> _Exercise prompt_:
Copy everything in the listing below word for word, apart from any images.

> _Records to process_:
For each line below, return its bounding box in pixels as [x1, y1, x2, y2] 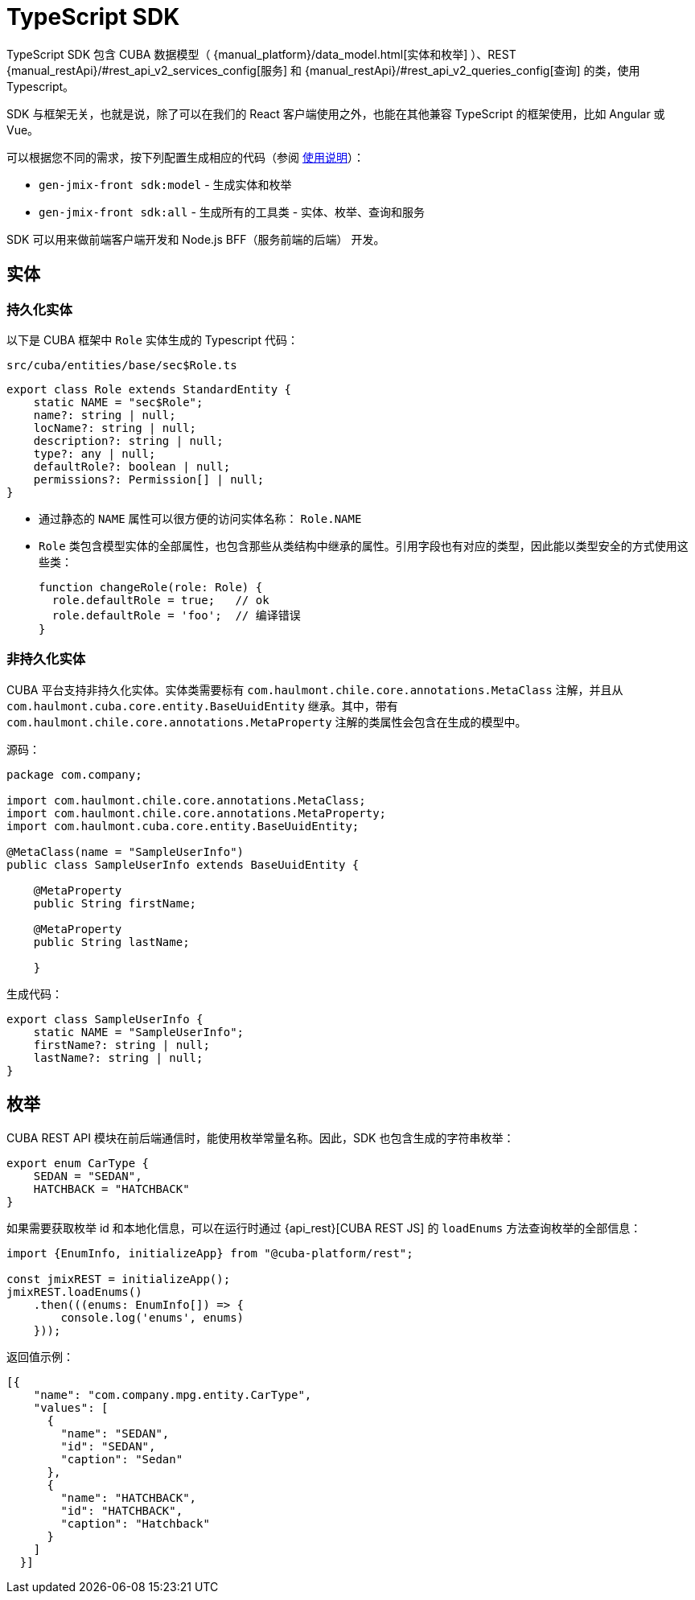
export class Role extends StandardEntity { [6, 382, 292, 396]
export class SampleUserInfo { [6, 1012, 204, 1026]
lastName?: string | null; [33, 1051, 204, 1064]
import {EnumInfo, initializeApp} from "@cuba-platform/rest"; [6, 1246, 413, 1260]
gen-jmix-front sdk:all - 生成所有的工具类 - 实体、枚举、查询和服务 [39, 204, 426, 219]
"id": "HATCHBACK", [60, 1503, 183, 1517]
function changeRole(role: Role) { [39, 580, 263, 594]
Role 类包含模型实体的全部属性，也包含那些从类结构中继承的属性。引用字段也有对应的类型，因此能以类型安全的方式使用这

> _Solution to this problem_:
For each line below, return its bounding box in pixels as [x1, y1, x2, y2] 
export class Role extends StandardEntity { [6, 382, 292, 396]
export class SampleUserInfo { [6, 1012, 204, 1026]
lastName?: string | null; [33, 1051, 204, 1064]
import {EnumInfo, initializeApp} from "@cuba-platform/rest"; [6, 1246, 413, 1260]
gen-jmix-front sdk:all - 生成所有的工具类 - 实体、枚举、查询和服务 [39, 204, 426, 219]
"id": "HATCHBACK", [60, 1503, 183, 1517]
function changeRole(role: Role) { [39, 580, 263, 594]
Role 类包含模型实体的全部属性，也包含那些从类结构中继承的属性。引用字段也有对应的类型，因此能以类型安全的方式使用这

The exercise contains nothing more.